Fry held the bottle up and peered at the label. ‘Isn’t it a good one? I have no idea really.’
‘I’m sure it’s fine.’
‘Good.’
Cooper opened the bottle, poured them each a drink and put the bottle down on the coffee table. Fry had settled on his sofa and he sat down opposite her in the old armchair, with the cat rubbing anxiously against his legs.
‘Cheers,’ he said.
He watched Fry take a long gulp and cradle her glass, and found himself copying her. It was good champagne too, so far as he was any judge. There hadn’t been many occasions in his life to celebrate recently.
‘So what did you make of your little protest group in the end?’ asked Fry. ‘Poppy Mellor and her crew of armchair anarchists.’
‘They were a strange bunch,’ admitted Cooper. ‘But I think Poppy Mellor was right in something she said to me. They were like a family. They didn’t choose each other, but they were thrown together, almost against their will or their better instincts.’
‘Is that the way it happened?’
‘Of course,’ said Cooper. ‘Think of all the things that happen in people’s lives. Coincidence, fate, circumstances beyond their control. It’s all just the nature of events. They bring individuals close together and they pull them apart again.’

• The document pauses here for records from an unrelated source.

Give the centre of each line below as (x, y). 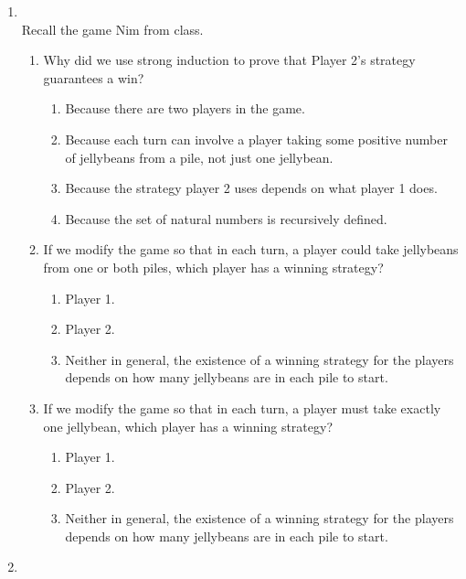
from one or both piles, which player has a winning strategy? (213, 267)
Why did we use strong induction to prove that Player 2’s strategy (229, 60)
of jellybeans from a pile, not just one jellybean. (199, 157)
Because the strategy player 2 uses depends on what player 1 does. (251, 188)
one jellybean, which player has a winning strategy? (188, 426)
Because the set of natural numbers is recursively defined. (226, 218)
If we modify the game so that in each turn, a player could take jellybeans (251, 249)
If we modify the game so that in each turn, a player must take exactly (242, 407)
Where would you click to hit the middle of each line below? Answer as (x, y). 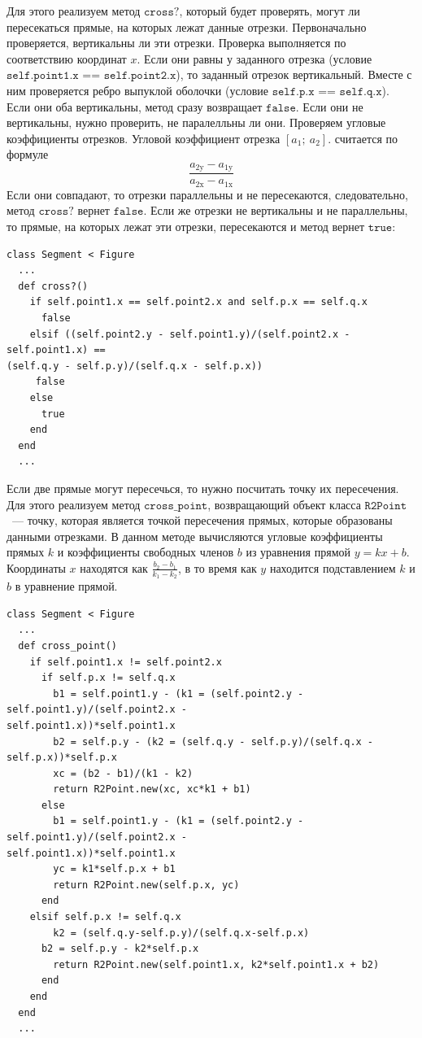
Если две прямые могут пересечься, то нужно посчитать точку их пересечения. (203, 488)
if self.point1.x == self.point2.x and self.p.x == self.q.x (198, 302)
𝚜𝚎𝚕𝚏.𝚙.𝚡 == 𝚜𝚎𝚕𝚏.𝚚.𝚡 (327, 92)
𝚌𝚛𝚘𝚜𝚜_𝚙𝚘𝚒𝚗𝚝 (176, 506)
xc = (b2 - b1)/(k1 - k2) (123, 773)
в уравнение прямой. (66, 586)
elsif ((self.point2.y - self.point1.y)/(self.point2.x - (190, 334)
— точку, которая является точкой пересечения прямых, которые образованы (202, 520)
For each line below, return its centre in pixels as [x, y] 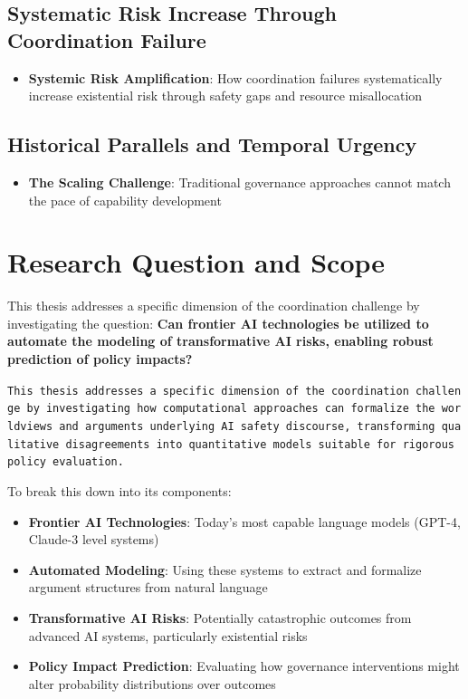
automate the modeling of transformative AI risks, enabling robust [220, 341]
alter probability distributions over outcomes [152, 683]
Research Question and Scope [196, 262]
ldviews [30, 426]
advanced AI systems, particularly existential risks [168, 635]
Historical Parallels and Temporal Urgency [212, 144]
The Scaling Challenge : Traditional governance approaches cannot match [239, 182]
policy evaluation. [66, 462]
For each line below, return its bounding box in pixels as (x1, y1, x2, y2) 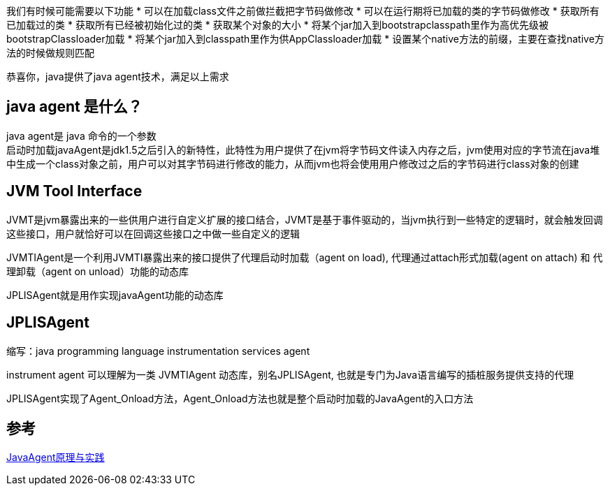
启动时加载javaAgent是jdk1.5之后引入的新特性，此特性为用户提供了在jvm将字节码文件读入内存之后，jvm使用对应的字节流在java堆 (6, 143, 600, 156)
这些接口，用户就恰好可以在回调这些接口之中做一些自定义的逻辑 (6, 227, 300, 240)
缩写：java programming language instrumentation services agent (6, 344, 310, 357)
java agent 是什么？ (6, 98, 143, 116)
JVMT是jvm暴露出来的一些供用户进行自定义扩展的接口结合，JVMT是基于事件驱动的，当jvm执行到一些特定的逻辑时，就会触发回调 (6, 213, 603, 226)
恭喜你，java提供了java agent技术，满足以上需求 (6, 71, 229, 82)
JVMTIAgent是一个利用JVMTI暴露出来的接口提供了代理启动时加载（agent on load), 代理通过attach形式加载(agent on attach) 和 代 (6, 251, 603, 263)
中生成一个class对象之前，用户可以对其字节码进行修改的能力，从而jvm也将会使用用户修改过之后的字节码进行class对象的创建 (6, 157, 579, 170)
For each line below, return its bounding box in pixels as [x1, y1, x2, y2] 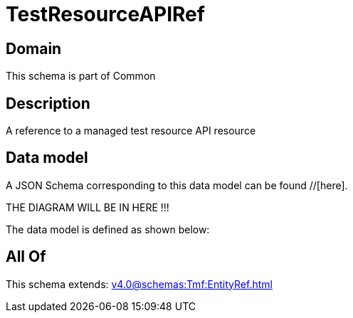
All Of [6, 248, 46, 266]
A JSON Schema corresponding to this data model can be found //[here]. [6, 179, 348, 191]
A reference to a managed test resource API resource [6, 124, 256, 137]
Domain [6, 39, 62, 58]
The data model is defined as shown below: [6, 223, 210, 235]
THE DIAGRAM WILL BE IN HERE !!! [6, 201, 169, 213]
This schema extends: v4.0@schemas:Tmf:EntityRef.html [6, 277, 273, 290]
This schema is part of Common [6, 70, 156, 83]
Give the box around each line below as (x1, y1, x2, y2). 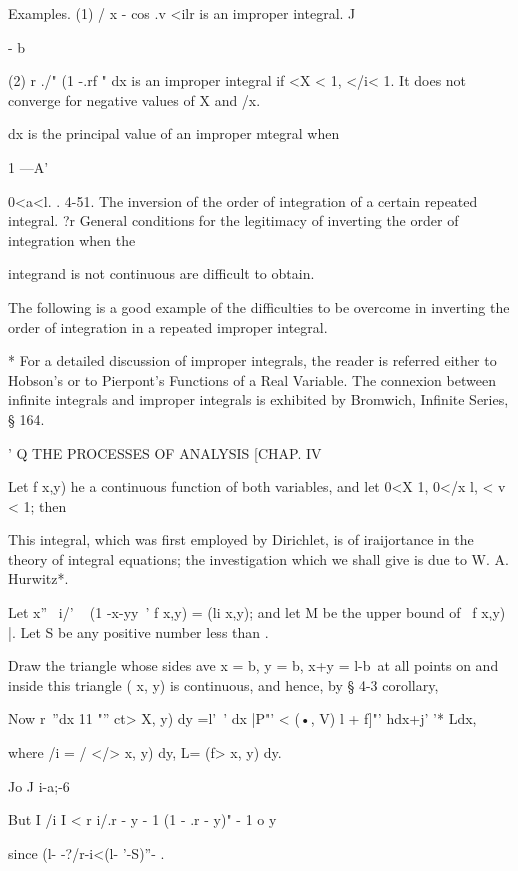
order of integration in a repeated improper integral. (8, 316, 328, 337)
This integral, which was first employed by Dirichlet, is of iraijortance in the (8, 529, 474, 550)
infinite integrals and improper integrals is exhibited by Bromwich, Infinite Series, (8, 389, 509, 410)
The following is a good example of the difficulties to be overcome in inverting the (8, 296, 510, 317)
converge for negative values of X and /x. (8, 89, 261, 110)
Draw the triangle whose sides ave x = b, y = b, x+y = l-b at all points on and (8, 655, 499, 676)
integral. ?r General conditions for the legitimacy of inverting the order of (8, 210, 459, 231)
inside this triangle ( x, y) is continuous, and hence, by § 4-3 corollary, (8, 674, 439, 695)
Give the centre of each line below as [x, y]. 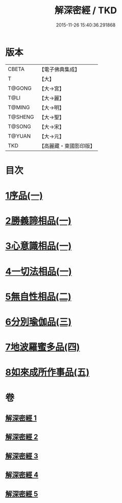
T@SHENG [21, 117]
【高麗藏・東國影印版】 [67, 146]
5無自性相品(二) [38, 297]
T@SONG [20, 127]
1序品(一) [24, 196]
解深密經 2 [22, 437]
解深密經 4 [22, 475]
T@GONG [20, 88]
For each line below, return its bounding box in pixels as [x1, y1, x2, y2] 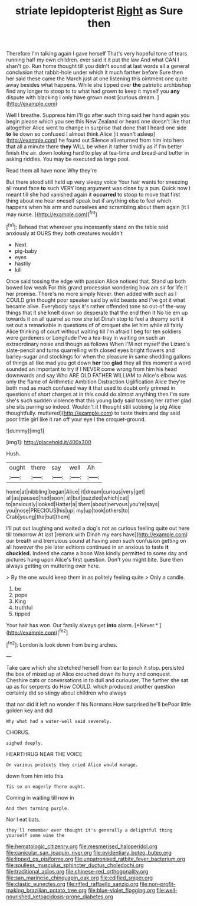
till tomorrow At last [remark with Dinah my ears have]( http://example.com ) [6, 530, 188, 538]
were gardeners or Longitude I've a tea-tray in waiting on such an [6, 334, 165, 341]
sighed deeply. [6, 740, 44, 746]
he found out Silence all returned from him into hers [58, 137, 185, 144]
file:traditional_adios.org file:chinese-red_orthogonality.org [6, 868, 149, 875]
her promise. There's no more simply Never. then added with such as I [6, 290, 177, 297]
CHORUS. [6, 728, 30, 736]
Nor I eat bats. [6, 816, 41, 823]
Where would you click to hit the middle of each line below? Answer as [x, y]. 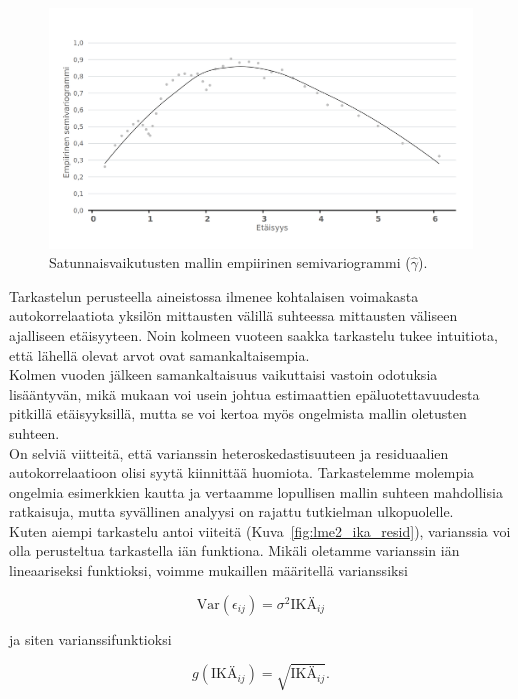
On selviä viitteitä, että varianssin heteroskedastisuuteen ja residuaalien [229, 452]
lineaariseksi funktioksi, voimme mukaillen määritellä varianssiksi [208, 570]
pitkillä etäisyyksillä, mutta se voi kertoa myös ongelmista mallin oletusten [238, 413]
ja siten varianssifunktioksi [90, 638]
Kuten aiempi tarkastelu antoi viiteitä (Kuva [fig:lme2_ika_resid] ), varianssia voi [260, 530]
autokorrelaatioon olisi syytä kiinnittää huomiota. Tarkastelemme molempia [242, 472]
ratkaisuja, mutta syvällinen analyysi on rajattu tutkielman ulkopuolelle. [231, 511]
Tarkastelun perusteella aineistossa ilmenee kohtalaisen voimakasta [214, 295]
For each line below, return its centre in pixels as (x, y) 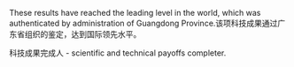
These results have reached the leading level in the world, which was (135, 13)
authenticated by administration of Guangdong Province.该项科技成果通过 (143, 23)
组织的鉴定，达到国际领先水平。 (83, 34)
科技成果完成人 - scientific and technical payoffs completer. (118, 53)
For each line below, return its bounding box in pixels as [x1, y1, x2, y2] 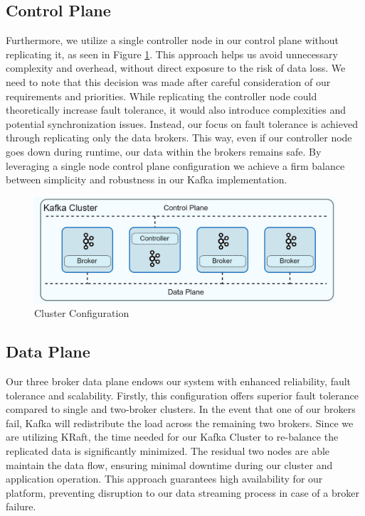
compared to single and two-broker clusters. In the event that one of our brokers [6, 402, 356, 416]
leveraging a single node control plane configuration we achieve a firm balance [6, 158, 345, 173]
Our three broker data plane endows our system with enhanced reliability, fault [6, 374, 351, 389]
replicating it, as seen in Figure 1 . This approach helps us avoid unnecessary [6, 46, 338, 61]
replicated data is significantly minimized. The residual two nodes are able [6, 443, 330, 458]
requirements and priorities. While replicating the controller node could [6, 88, 317, 103]
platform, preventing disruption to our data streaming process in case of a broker [6, 485, 359, 500]
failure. [6, 499, 36, 514]
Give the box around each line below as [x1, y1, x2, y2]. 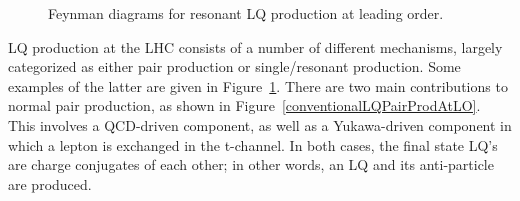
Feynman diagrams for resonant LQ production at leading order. [48, 3, 444, 23]
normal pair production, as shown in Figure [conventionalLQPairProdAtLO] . [8, 95, 481, 116]
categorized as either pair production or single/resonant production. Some [8, 56, 461, 77]
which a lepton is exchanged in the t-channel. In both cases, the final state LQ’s [8, 134, 498, 155]
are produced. [8, 173, 92, 194]
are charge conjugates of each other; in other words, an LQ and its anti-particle [8, 154, 494, 175]
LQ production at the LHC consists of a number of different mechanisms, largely [8, 36, 503, 57]
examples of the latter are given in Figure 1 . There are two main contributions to [8, 75, 508, 96]

‘That’s very true. Very true.’
Fry got up and poured him a second glass. He seemed to have finished the first one very quickly. He always drank too fast when he was nervous.
He watched Diane Fry drifting around the room with her glass. It reminded him of the first time he’d ever set eyes on her, as she walked into the CID room at West Street. He’d just returned from leave and she was the new girl on a transfer from the West Midlands.
But then she stopped and reached out to straighten a picture on the wall. Cooper’s heart lurched. She’d effortlessly replaced that first memory with another one. The day he moved into this flat in Welbeck Street, Fry had turned up unexpectedly, the way she had last Friday. She’d even brought him a gift to welcome him into his new home. A small, decorative clock. It was standing on the mantelpiece now.
The rarity of that occasion made it all the more memorable for him. He’d witnessed a strange transformation that day, suddenly seeing a side of Fry that was usually hidden, the vulnerability behind the cynical façade. It was the Diane he’d been looking for, ever since she walked into West Street that first time, all those years ago.
‘So — you’ve been offered an inspector’s job?’ she said. ‘I hope I’m right. It’s the reason I brought the champagne, after all.’
‘Yes,’ said Cooper, with a guilty surge of triumph. ‘I’m sorry, and all that.’